> _WORK INSTRUCTIONS_
Each entry that follows should be written again verbatim.

Entries taken from a collection:
——

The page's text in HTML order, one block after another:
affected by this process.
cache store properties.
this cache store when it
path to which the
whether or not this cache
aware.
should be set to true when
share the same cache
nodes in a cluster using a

——

> _RESPONSE AREA_
The page's text in HTML order, one block after another:
affected by this process.
cache store properties.
this cache store when it
path to which the
whether or not this cache
aware.
should be set to true when
share the same cache
nodes in a cluster using a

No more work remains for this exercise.